The ability of young people to be able to live in in that neighborhood is directly tied to the sketchiness. I would think it is fairly obvious to residents, if not owners, of this area that they should seek to expand social service projects there a much as possible. I live there because it was the cheapest place to buy within walking distance of work. That's it.

Heather Doozer
Heather Doozer

John Elliot had me banned, changed his comments, and added others; a good example of how these people only win by cheating. (gee I wonder if he was drunk face booking, was embarrassed when he realized what he'd done, then wanted someone else to pay for his mistake- looks that way to me) Without rent control and tenant's rights landlords raise rents to the highest possible amount, forcing current tenants to leave and allowing only a 'higher class' of citizen to move in. This is a good way to segregate a community by class. Landlords should not have this much control, and the people who create the culture of a neighborhood (which is usually what makes it popular in the 1st place) should not be pushed out. Tenant's rights are especially important with the growing number of large complexes and management companies as these are just faceless businesses that don't give a fuck about you and have already proven that they will take advantage of tenants whenever possible.

Emily McCurdy
Emily McCurdy

I lived in that neighborhood for years, not once did a homeless person bother me. They would talk to me, hardly bothersome... One man I met had been an engineering professor who was recently diagnosed with schizophrenia and due to cultural issues was estranged from his family. He couldn't retain his job and was still trying to find the right balance of medication. Interesting human being, shitty circumstances. Another time I had an accident on my bike, the only person who helped me was a homeless man standing nearby. True sometimes it's hard to see people suffering, that doesn't mean they are an afront to your interests. Don't remedy the symptom, address the problem. People are just people, if you stop looking at them as barriers maybe you'll remember what makes a city interesting.

John Elliott
John Elliott

You're in Austin...you don't have a dog in this fight.

muhutdafuga
muhutdafuga topcommenter

Thank you, ronald reagan, for the homeless problems.  You cut taxes for the rich, cut services for the poor, I don't think America can take any more!

How Reagan Created "The Homeless," & Why Charity Can't Fix It


In 2008, an estimated 2.3 to 3.5 million people will be homeless for some part of the year - & the numbers have been growing. Americans have grown accustomed to seeing people sleeping in the streets of their big cities: the "homeless" seem to be a fact of nature, like the weather.

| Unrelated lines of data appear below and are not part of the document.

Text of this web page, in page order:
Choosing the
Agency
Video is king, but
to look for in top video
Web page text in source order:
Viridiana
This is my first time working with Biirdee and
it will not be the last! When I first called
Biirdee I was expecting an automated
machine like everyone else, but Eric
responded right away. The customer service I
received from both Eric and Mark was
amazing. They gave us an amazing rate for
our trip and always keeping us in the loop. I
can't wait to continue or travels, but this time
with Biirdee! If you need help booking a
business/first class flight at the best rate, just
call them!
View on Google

Yet I remember a time when it wasn't so. Pre-Reagan, in downtown Seattle. Sure, there were poor people downtown - mostly older men. They hung out on the streets around the market, but they didn't sleep there, they didn't even panhandle. They slept in SRO's - single-room occupancy hotels - on 1st & 2nd aves. It was a seedy area, but I was a young girl at the time, & I wasn't afraid to go there.

I left the US at the beginning of the Reagan years & returned in 1985; suddenly we had "homelessness". I was young. The papers said it was "mental patients" & "recession," so I accepted that explanation.

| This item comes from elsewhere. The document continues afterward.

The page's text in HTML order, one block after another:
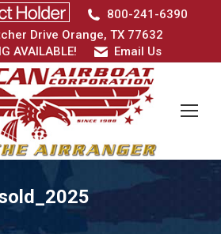
800-241-6390
Drive Orange, TX 77632
AVAILABLE!
Email Us

It was only when I got involved with a homeless shelter that I learned how the homeless problem grew from near-invisible to omnipresent in the space of 5 years. Here's the short version, from the "Without Housing" Coalition.

"In 1978, HUD’s budget was over $83 billion.

In 1983, HUD’s budget was only $18 billion.

In 1983, general public emergency shelters began opening in cities nationwide.

In 1987, Congress passed the Stewart B. McKinney Act, providing $880 million in homeless assistance funding (2004 constant dollars).

In short, Reagan deliberately created "homelessness" by cutting 65 billion of housing money & replacing it with $880 million in shelter funding.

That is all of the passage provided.